» WHAT THE TASK REQUIRES:
With the line containing "Page text, block" as the start and the line containing "deadline, then assume" as the end, transcribe that span of the entries below exactly, including both.

= = = =

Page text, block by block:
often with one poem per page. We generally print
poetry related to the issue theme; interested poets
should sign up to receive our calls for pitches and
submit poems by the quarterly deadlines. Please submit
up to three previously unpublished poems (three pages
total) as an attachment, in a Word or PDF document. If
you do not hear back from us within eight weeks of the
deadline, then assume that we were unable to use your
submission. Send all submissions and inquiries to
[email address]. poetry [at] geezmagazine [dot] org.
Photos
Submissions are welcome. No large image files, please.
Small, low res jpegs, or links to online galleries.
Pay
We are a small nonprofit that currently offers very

= = = =

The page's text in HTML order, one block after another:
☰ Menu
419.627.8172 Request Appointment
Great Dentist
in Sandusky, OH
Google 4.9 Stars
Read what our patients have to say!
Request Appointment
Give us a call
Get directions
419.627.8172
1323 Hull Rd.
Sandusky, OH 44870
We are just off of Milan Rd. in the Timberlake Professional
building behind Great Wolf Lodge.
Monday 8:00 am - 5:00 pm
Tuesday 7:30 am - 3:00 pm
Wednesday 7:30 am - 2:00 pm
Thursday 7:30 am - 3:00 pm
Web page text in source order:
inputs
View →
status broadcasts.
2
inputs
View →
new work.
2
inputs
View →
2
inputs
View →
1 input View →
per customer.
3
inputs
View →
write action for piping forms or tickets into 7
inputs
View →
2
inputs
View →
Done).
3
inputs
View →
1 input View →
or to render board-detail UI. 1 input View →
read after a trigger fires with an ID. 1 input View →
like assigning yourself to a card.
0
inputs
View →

= = = =

» EXERCISE SOLUTION:
Page text, block by block:
often with one poem per page. We generally print
poetry related to the issue theme; interested poets
should sign up to receive our calls for pitches and
submit poems by the quarterly deadlines. Please submit
up to three previously unpublished poems (three pages
total) as an attachment, in a Word or PDF document. If
you do not hear back from us within eight weeks of the
deadline, then assume that we were unable to use your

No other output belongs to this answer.